By mid-week, Aug. 16 to be exact, trade representatives from the United States, Mexico and Canada will be gathering in Washington D.C. to kick off the first of a series of talks in the much anticipated North American Free Trade Agreement (NAFTA) renegotiation process.
Many U.S. manufacturers and other industry leaders have expressed hope that renegotiation of the long-standing compact between the three neighboring trading partners will benefit U.S. corporations and businesses and their workers in the long run, as well as bring needed updates and improvements in areas of electronic banking and money exchange issues, plus provide overall modernization to the existing tri-lateral agreement.

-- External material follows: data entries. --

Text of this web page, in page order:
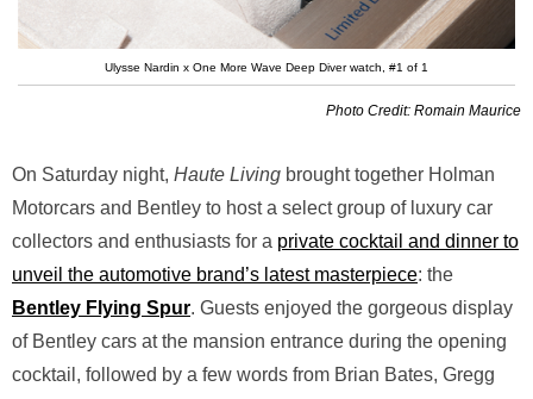
Ulysse Nardin x One More Wave Deep Diver watch, #1 of 1
Photo Credit: Romain Maurice
On Saturday night, Haute Living brought together Holman
Motorcars and Bentley to host a select group of luxury car
collectors and enthusiasts for a private cocktail and dinner to
unveil the automotive brand’s latest masterpiece: the
Bentley Flying Spur. Guests enjoyed the gorgeous display
of Bentley cars at the mansion entrance during the opening
cocktail, followed by a few words from Brian Bates, Gregg
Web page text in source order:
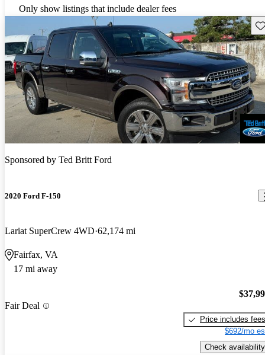
Only show listings that include dealer fees
Sponsored by Ted Britt Ford
2020 Ford F-150
Lariat SuperCrew 4WD 62,174 mi
Fairfax, VA
17 mi away
Fair Deal
Price includes fees
$692/mo
Check availability
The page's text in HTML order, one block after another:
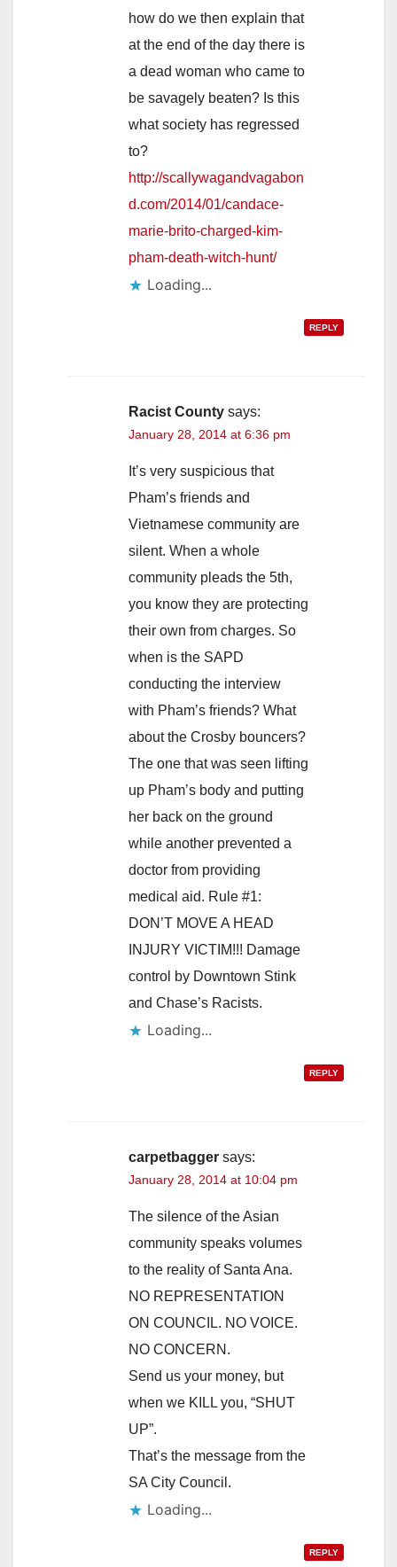
how do we then explain that
at the end of the day there is
a dead woman who came to
be savagely beaten? Is this
what society has regressed
to?
http://scallywagandvagabon
d.com/2014/01/candace-
marie-brito-charged-kim-
pham-death-witch-hunt/
Loading...
REPLY
Racist County says:
January 28, 2014 at 6:36 pm
It’s very suspicious that
Pham’s friends and
Vietnamese community are
silent. When a whole
community pleads the 5th,
you know they are protecting
their own from charges. So
when is the SAPD
conducting the interview
with Pham’s friends? What
about the Crosby bouncers?
The one that was seen lifting
up Pham’s body and putting
her back on the ground
while another prevented a
doctor from providing
medical aid. Rule #1:
DON’T MOVE A HEAD
INJURY VICTIM!!! Damage
control by Downtown Stink
and Chase’s Racists.
Loading...
REPLY
carpetbagger says:
January 28, 2014 at 10:04 pm
The silence of the Asian
community speaks volumes
to the reality of Santa Ana.
NO REPRESENTATION
ON COUNCIL. NO VOICE.
NO CONCERN.
Send us your money, but
when we KILL you, “SHUT
UP”.
That’s the message from the
SA City Council.
Loading...
REPLY
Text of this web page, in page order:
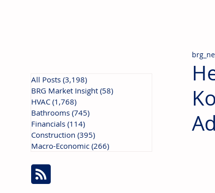
All Posts (3,198)
BRG Market Insight (58)
HVAC (1,768)
Bathrooms (745)
Financials (114)
Construction (395)
Macro-Economic (266)
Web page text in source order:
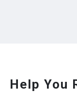
Help You
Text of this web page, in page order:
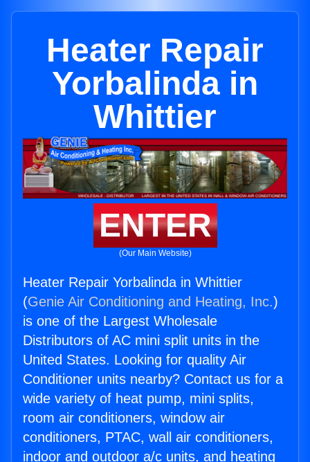
Heater Repair
Yorbalinda in
Whittier
ENTER
(Our Main Website)
Heater Repair Yorbalinda in Whittier
(Genie Air Conditioning and Heating, Inc.)
is one of the Largest Wholesale
Distributors of AC mini split units in the
United States. Looking for quality Air
Conditioner units nearby? Contact us for a
wide variety of heat pump, mini splits,
room air conditioners, window air
conditioners, PTAC, wall air conditioners,
indoor and outdoor a/c units, and heating
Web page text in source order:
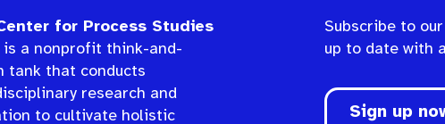
for Process Studies
is a nonprofit think-and-
tank that conducts
research and
to cultivate holistic
Subscribe to
up to date with
Sign up
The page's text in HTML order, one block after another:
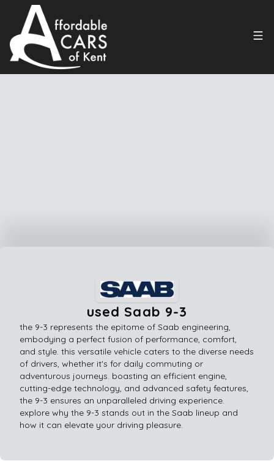
used Saab 9-3
the 9-3 represents the epitome of Saab engineering,
embodying a perfect fusion of performance, comfort,
and style. this versatile vehicle caters to the diverse needs
of drivers, whether it's for daily commuting or
adventurous journeys. boasting an efficient engine,
cutting-edge technology, and advanced safety features,
the 9-3 ensures an unparalleled driving experience.
explore why the 9-3 stands out in the Saab lineup and
how it can elevate your driving pleasure.
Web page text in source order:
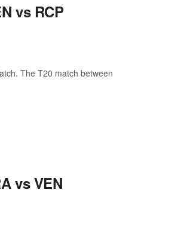
vs RCP
The T20 match between
vs VEN
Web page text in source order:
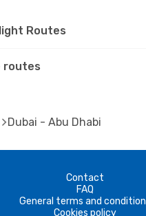
Routes
routes
Dubai - Abu Dhabi
Contact
FAQ
General terms and
Cookies policy
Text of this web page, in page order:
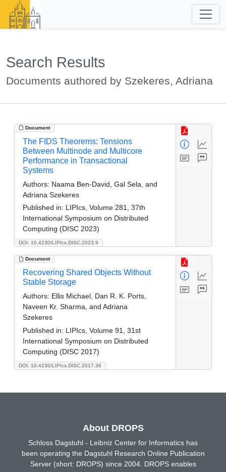
Search Results
Documents authored by Szekeres, Adriana
Document
DOI: 10.4230/LIPIcs.DISC.2023.9
The FIDS Theorems: Tensions
Between Multinode and Multicore
Performance in Transactional
Systems
Authors: Naama Ben-David, Gal Sela, and
Adriana Szekeres
Published in: LIPIcs, Volume 281, 37th
International Symposium on Distributed
Computing (DISC 2023)
Document
DOI: 10.4230/LIPIcs.DISC.2017.36
Recovering Shared Objects Without
Stable Storage
Authors: Ellis Michael, Dan R. K. Ports,
Naveen Kr. Sharma, and Adriana
Szekeres
Published in: LIPIcs, Volume 91, 31st
International Symposium on Distributed
Computing (DISC 2017)
About DROPS
Schloss Dagstuhl - Leibniz Center for Informatics has
been operating the Dagstuhl Research Online Publication
Server (short: DROPS) since 2004. DROPS enables
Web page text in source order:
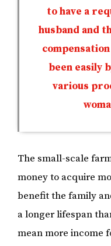
to have a
husband and
been easily
various
The small-scale
money to acquire
benefit the family
a longer lifespan
mean more income
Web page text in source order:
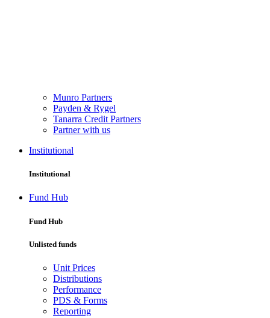
Munro Partners
Payden & Rygel
Tanarra Credit Partners
Partner with us
Institutional
Institutional
Fund Hub
Fund Hub
Unlisted funds
Unit Prices
Distributions
Performance
PDS & Forms
Reporting

But not everyone is feeling so optimistic about the upcoming talks. Among U.S. agricultural producers and support groups is a lingering fear that a lot could go wrong as negotiation efforts play out. U.S. agriculture greatly relies upon and benefits from the existing NAFTA agreement in its current form. Charles Baron of the Farmers Business Network, a digital platform for producers, says farmers are feeling vulnerable over the uncertainty of the trade issue—and for good reason.
FARM INTERESTS VULNERABLE
Since 1993 farmers have benefited from the agreement, evidenced by nearly $9 billion worth of U.S. ag trade headed to Mexico and Canada that first year, and growing ever since to nearly $40 billion in 2015. In modern times, corn, soybeans, rice, beef, pork and poultry represent some of the leading exports for U.S. producers. These same producers will be watching for developments this week when trade representatives and their teams open the first of seven rounds of talks scheduled to take place at three week intervals to give time for trade officials to report to and consult with their respective governments.
Kevin Skunes, a leader of the National Corn Growers Association, says U.S. ag exports account for at least one-third of U.S. corn farmer's income. American corn exports to Canada and Mexico have not only benefited U.S. farmers but has supported over 25,000 jobs and provided income for about 300,000 farmers and farm workers.

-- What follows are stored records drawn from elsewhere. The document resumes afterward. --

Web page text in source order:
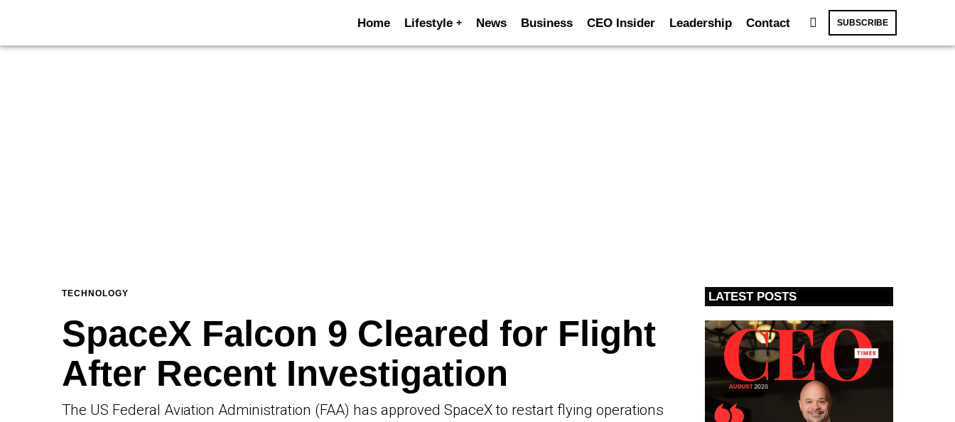
Home Lifestyle News Business CEO Insider Leadership Contact SUBSCRIBE
TECHNOLOGY
SpaceX Falcon 9 Cleared for Flight
After Recent Investigation
The US Federal Aviation Administration (FAA) has approved SpaceX to restart flying operations
LATEST POSTS
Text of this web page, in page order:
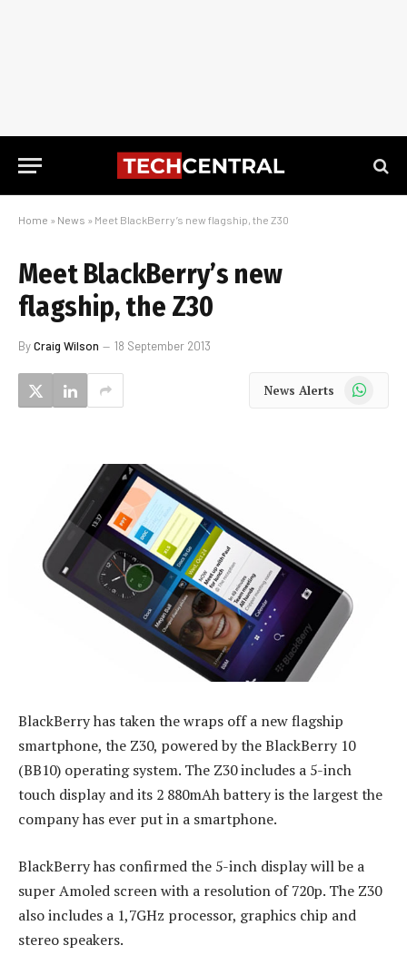
Home » News » Meet BlackBerry’s new flagship, the Z30
Meet BlackBerry’s new
flagship, the Z30
ByCraig Wilson 18 September 2013
News Alerts WhatsApp
BlackBerry has taken the wraps off a new flagship
smartphone, the Z30, powered by the BlackBerry 10
(BB10) operating system. The Z30 includes a 5-inch
touch display and its 2 880mAh battery is the largest the
company has ever put in a smartphone.
BlackBerry has confirmed the 5-inch display will be a
super Amoled screen with a resolution of 720p. The Z30
also includes a 1,7GHz processor, graphics chip and
stereo speakers.
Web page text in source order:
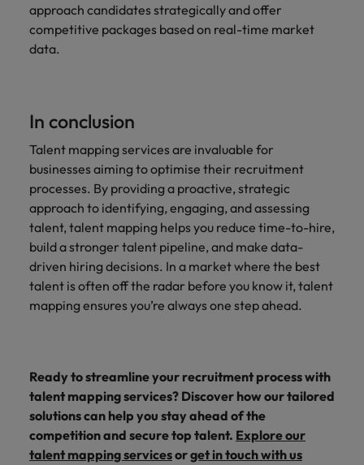
approach candidates strategically and offer
competitive packages based on real-time market
data.
In conclusion
Talent mapping services are invaluable for
businesses aiming to optimise their recruitment
processes. By providing a proactive, strategic
approach to identifying, engaging, and assessing
talent, talent mapping helps you reduce time-to-hire,
build a stronger talent pipeline, and make data-
driven hiring decisions. In a market where the best
talent is often off the radar before you know it, talent
mapping ensures you’re always one step ahead.
Ready to streamline your recruitment process with
talent mapping services? Discover how our tailored
solutions can help you stay ahead of the
competition and secure top talent. Explore our
talent mapping servicesorget in touch with us
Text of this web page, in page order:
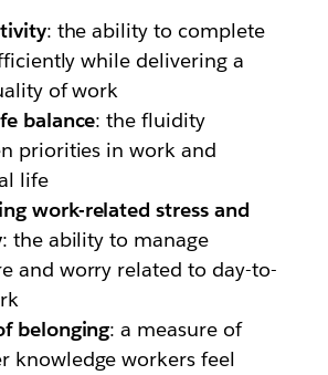
: the ability to complete
while delivering a
of work
balance: the fluidity
priorities in work and
life
work-related stress and
: the ability to manage
and worry related to day-to-
belonging: a measure of
knowledge workers feel

The U.S. livestock industry also leans heavily on exports to Mexico and Canada. About 300,000 head of cattle a year, for example, pass from one country to another, most are calves from Chihuahua in Northern Mexico. These calves take up residence on U.S. ranches, and graze on greener pastures in Texas, New Mexico and Arizona until they are slaughtered for domestic consumption or export. In all, U.S. beef exports to Mexico reached almost $1 billion last year.

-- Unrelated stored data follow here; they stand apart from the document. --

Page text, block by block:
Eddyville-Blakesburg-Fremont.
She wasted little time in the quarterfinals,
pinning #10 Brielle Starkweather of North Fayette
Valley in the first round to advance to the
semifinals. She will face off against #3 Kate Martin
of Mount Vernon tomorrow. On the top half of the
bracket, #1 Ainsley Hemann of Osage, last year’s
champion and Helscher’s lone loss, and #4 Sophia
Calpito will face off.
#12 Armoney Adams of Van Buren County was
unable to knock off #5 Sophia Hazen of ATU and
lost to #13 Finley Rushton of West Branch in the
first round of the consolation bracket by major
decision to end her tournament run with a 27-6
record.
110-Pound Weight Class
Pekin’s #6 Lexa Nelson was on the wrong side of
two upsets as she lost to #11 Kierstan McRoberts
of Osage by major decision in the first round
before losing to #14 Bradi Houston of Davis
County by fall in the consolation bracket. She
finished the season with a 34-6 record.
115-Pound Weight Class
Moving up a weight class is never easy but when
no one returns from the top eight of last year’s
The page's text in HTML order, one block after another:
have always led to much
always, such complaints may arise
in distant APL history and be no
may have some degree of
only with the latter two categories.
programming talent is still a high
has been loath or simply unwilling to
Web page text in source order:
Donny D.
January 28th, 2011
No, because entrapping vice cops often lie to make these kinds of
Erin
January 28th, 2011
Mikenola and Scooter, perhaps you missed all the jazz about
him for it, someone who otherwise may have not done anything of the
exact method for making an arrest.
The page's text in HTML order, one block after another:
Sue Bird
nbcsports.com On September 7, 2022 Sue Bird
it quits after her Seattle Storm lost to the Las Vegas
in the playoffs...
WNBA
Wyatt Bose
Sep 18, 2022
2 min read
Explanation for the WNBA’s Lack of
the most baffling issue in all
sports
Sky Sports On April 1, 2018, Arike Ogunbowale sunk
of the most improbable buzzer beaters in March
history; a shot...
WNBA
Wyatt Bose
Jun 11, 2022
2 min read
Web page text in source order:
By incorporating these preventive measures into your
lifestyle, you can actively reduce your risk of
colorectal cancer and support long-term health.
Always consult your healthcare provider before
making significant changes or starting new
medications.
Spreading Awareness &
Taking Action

In similar fashion, a lot of pork crosses the U.S.-Canadian border each year. Nearly 4 million Canadian piglets were moved across the border to be raised and fattened in Minnesota and Iowa before being slaughtered and processed; some of that pork moved back across the border to Canada as a U.S. export.
TRI-LATERAL BORDER TRADE
For many U.S. farmers and agriculture producers, the bottom line is that a great deal of commerce moves both ways across both the Mexican and Canadian borders thanks to NAFTA, and any changes that might upset that apple cart could threaten U.S. agriculture and dependence on tri-lateral trade in North America.
Other trade issue concerns will be on the line when negotiators convene this week. One sleeper topic may well be the controversy over the independent NAFTA panel that rules on anti-dumping duties under the current trade agreement. The panel considers grievances expressed by a trading partner when it suspects one or more of its trading partners of unfair trade.
Some U.S. industry representatives have expressed concern, arguing decisions passed down by such a panel could conflict with U.S. court decisions. One such panel earlier this year heard a U.S. grievance and ruled in favor of Canada on an issue involving U.S. duties on softwood lumber. The panel ruled the duties were illegal, contrary to the opinion of the Trump administration and U.S. industry arguments.